Starting this coming Friday, November 7th, and for six weeks, Kboards is going to celebrate the upcoming Holidays with a series of games in the Book Corner. They'll be easy and fun and it will go something like this:

Each week, we'll post two songs each with a specific theme. You'll supply a book that fits into that theme and you're automatically entered into to contest for that week. All week long, we'll chat about our selections for the game and on Friday next a winner for each theme will be made - each week, one will be Moderator's choice and one will be by random draw. The winners will be announced for that week's Amazon gift cards courtesy of kboards and two new songs/themes will be posted for the following week.

Reading and chatting - two things we're very good at here on kBoards. Fun, simple and easy.  So look forward to the first posts early November 7th for the first two themes ....

Your Moderation Team


----------



## BTackitt (Dec 15, 2008)

Love books and Music!

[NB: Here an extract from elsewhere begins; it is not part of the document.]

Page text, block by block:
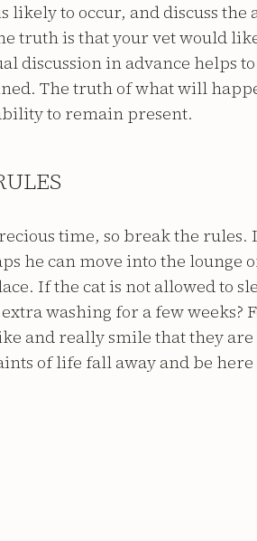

I can't wait.


----------



## NapCat (retired) (Jan 17, 2011)

Sounds like fun !!


----------



## Annalog (Dec 28, 2008)

Looking forward to this!


----------



## Geoffrey (Jun 20, 2009)

This is just a teensy weensy reminder that games 1 and 2 start tomorrow. I thought I'd give you a sample of what to expect to get you as excited as I am for these games. :

Let's say the first game of the season is for the song, Auld Lang Syne (it's not). It would look something like this:

*The 12 Gift Cards of New Years Game 1: Auld Lang Syne*





https://www.youtube.com/watch?v=R8NSKN5Dlk8

_Auld Lang Syne_ is a song and a poem that's been with us for generations. Centuries. Poetry can touch us, examine us and elevate our spirits; it can define who we are. It has existed longer than any other style of written literature. What is your favorite poem or favorite collection of poetry and what is it that makes it special to you?

......

Then you share and we share and we discuss our selections for a week. On the next Friday, winners of the two games are announced, new songs/themes are posted and we repeat. I swear the themes aren't necessarily that deep or inspiring as the example ...

But, fun, huh?

I'll be back tomorrow with the actual games. Remember, the games will be in the Book Corner so I'll be back with linkies .....


----------



## B-Kay 1325 (Dec 29, 2008)

I would love to play, but whatever image you posted says "this plugin is not supported" I am on my 8.9" Kindle Fire.  Any suggestions?  I looked at a couple of your posts in different threads.


----------



## Geoffrey (Jun 20, 2009)

well, pooh. It's Julie Andrews singing Auld Lang Syne on Youtube. Having a link to the song I thought would be part of the fun. I'm glad I found out today and not tomorrow ....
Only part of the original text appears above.